Exercise requirements
Please make an exact transcription of the records, keeping the pictures out of it.

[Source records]

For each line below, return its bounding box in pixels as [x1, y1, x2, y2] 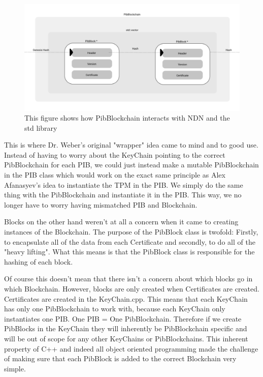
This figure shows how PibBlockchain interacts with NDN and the [24, 112, 230, 123]
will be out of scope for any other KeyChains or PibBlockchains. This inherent [4, 333, 248, 343]
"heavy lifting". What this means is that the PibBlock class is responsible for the [4, 246, 255, 257]
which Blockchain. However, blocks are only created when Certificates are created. [4, 283, 259, 294]
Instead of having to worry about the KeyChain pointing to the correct [4, 149, 225, 160]
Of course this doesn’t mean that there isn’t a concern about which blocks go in [4, 273, 253, 284]
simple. [4, 363, 26, 373]
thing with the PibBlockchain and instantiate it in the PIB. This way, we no [4, 189, 242, 200]
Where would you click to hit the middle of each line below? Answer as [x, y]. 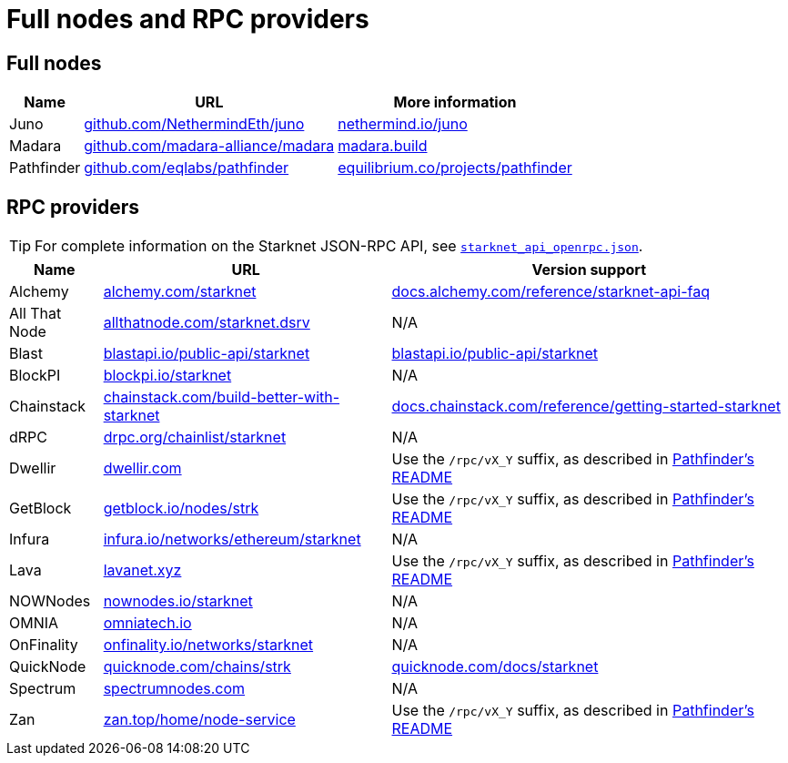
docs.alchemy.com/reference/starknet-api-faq [551, 292]
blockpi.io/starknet [167, 376]
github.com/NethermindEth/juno [194, 124]
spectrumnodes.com [174, 689]
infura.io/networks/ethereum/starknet [232, 539]
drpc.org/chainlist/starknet [195, 437]
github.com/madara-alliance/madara [209, 146]
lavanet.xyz [142, 570]
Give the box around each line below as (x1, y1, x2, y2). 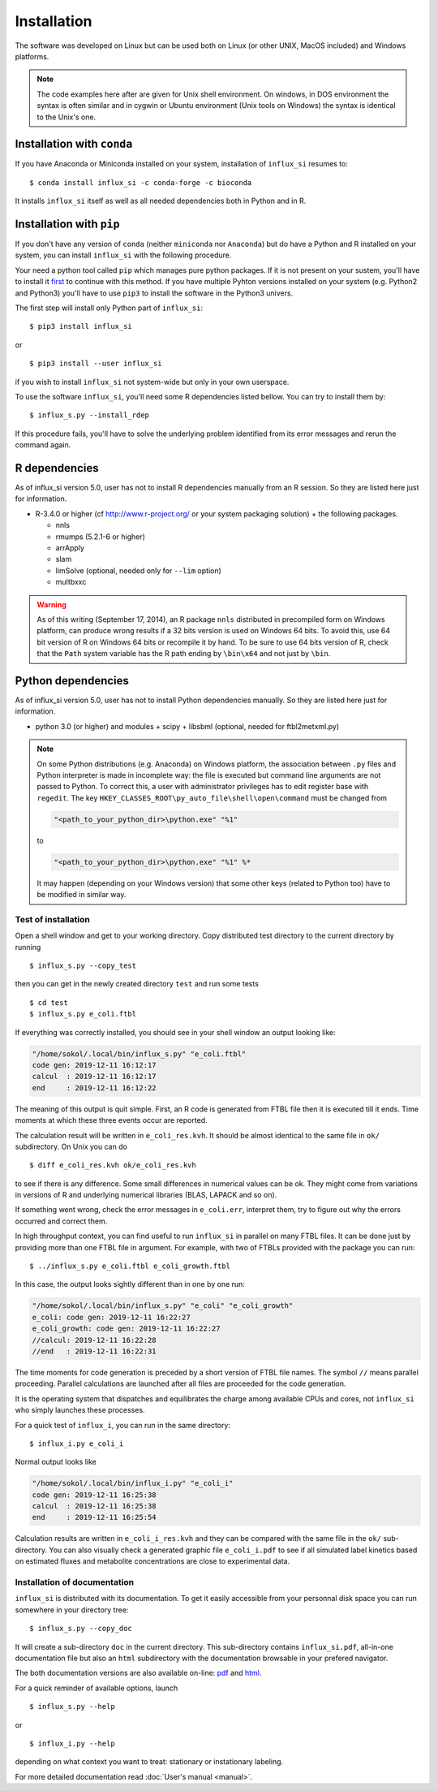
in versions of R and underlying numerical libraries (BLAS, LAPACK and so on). (15, 1190, 277, 1200)
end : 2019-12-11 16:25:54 (32, 1513, 157, 1522)
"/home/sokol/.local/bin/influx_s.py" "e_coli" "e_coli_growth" (32, 1301, 294, 1310)
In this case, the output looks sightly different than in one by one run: (15, 1280, 245, 1289)
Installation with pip (15, 218, 120, 231)
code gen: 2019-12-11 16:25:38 (32, 1490, 157, 1500)
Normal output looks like (15, 1457, 97, 1467)
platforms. (15, 51, 49, 61)
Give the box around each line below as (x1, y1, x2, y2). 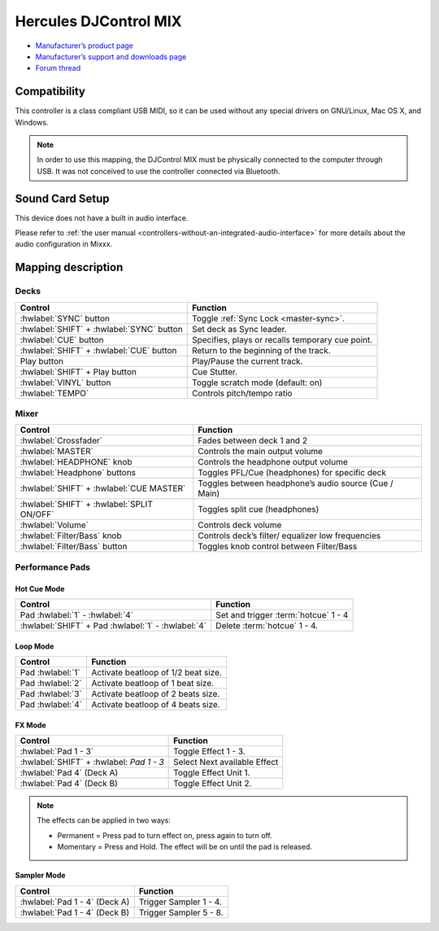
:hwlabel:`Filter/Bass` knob (20, 530, 122, 541)
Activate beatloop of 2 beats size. (91, 688, 220, 699)
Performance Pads (15, 562, 91, 573)
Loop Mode (15, 641, 54, 651)
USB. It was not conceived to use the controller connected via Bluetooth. (37, 166, 280, 176)
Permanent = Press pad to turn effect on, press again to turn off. (57, 830, 272, 840)
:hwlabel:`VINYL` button (20, 377, 111, 388)
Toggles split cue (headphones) (198, 504, 319, 515)

Result below
For each line below, return its bounding box in pixels as [x1, y1, x2, y2] 
This figure shows how PibBlockchain interacts with NDN and the [24, 112, 230, 123]
will be out of scope for any other KeyChains or PibBlockchains. This inherent [4, 333, 248, 343]
"heavy lifting". What this means is that the PibBlock class is responsible for the [4, 246, 255, 257]
which Blockchain. However, blocks are only created when Certificates are created. [4, 283, 259, 294]
Instead of having to worry about the KeyChain pointing to the correct [4, 149, 225, 160]
Of course this doesn’t mean that there isn’t a concern about which blocks go in [4, 273, 253, 284]
simple. [4, 363, 26, 373]
thing with the PibBlockchain and instantiate it in the PIB. This way, we no [4, 189, 242, 200]
Where would you click to hit the middle of each line below? Answer as [x, y]. 
docs.alchemy.com/reference/starknet-api-faq [551, 292]
blockpi.io/starknet [167, 376]
github.com/NethermindEth/juno [194, 124]
spectrumnodes.com [174, 689]
infura.io/networks/ethereum/starknet [232, 539]
drpc.org/chainlist/starknet [195, 437]
github.com/madara-alliance/madara [209, 146]
lavanet.xyz [142, 570]
Give the box around each line below as (x1, y1, x2, y2). 
in versions of R and underlying numerical libraries (BLAS, LAPACK and so on). (15, 1190, 277, 1200)
end : 2019-12-11 16:25:54 (32, 1513, 157, 1522)
"/home/sokol/.local/bin/influx_s.py" "e_coli" "e_coli_growth" (32, 1301, 294, 1310)
In this case, the output looks sightly different than in one by one run: (15, 1280, 245, 1289)
Installation with pip (15, 218, 120, 231)
code gen: 2019-12-11 16:25:38 (32, 1490, 157, 1500)
Normal output looks like (15, 1457, 97, 1467)
platforms. (15, 51, 49, 61)
Give the box around each line below as (x1, y1, x2, y2). 
:hwlabel:`Filter/Bass` knob (20, 530, 122, 541)
Activate beatloop of 2 beats size. (91, 688, 220, 699)
Performance Pads (15, 562, 91, 573)
Loop Mode (15, 641, 54, 651)
USB. It was not conceived to use the controller connected via Bluetooth. (37, 166, 280, 176)
Permanent = Press pad to turn effect on, press again to turn off. (57, 830, 272, 840)
:hwlabel:`VINYL` button (20, 377, 111, 388)
Toggles split cue (headphones) (198, 504, 319, 515)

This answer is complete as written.